Acquisition Price, Financing and Financial Effects of the Acquisition

 - The amount payable by Kazakhmys in respect of the Acquisition under the terms of the Option, which were disclosed in the announcement of 14 March 2006, will be approximately US$810 million, assuming completion within the expected timeframe.

 - The cost is based on the initial purchase price of US$751 million paid by Mr Kim to acquire the 25% stake in EKH (the "Original Acquisition"), plus transaction and related costs, including a 10% margin of US$75,1 million reflecting the risk that Mr Kim took in making this investment on his own account.
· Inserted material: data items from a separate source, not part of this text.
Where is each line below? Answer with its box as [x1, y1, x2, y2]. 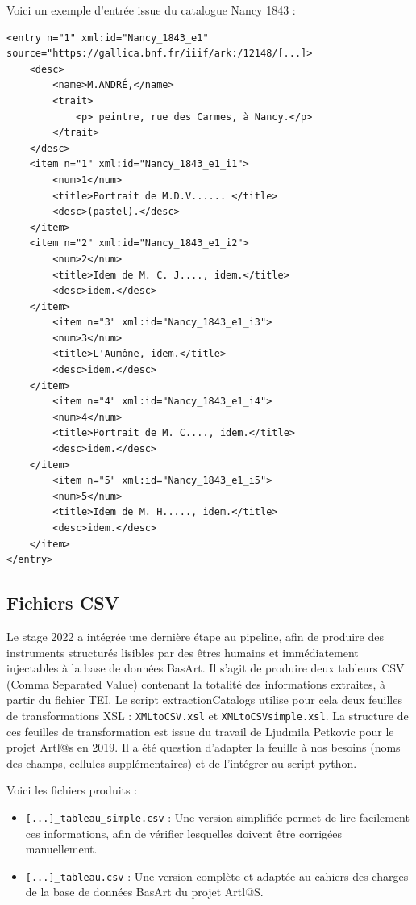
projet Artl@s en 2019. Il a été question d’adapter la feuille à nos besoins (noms [6, 739, 401, 756]
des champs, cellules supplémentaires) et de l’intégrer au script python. [6, 754, 357, 771]
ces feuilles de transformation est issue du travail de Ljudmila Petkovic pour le [6, 723, 394, 740]
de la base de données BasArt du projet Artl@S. [25, 883, 264, 900]
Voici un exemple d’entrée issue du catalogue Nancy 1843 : [6, 2, 296, 18]
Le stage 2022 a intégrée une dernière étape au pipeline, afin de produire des [6, 627, 384, 644]
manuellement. [25, 840, 98, 857]
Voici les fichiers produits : [6, 781, 138, 798]

Dividends and other capital distributions of approximately $95 million received by Mr Kim in respect of his shareholding in EKH since the date of the Original Acquisition have been deducted.

The acquisition of the stake will be accounted for as an investment by Kazakhmys and it is intended to be funded from existing cash resources of Kazakhmys.

EGM and Voting
Following receipt of Governmental approval and the subsequent completion of the final step of the restructuring of the ENRC group in which it is anticipated that Kazakhmys' interest will be directly held in ENRC PLC, a circular will be distributed to shareholders and an Extraordinary General Meeting of the Company will be convened. Only independent shareholders of the Company shall be permitted to vote on the acquisition at the Extraordinary General Meeting.

A further announcement will be made in due course when the shareholder circular is dispatched to shareholders.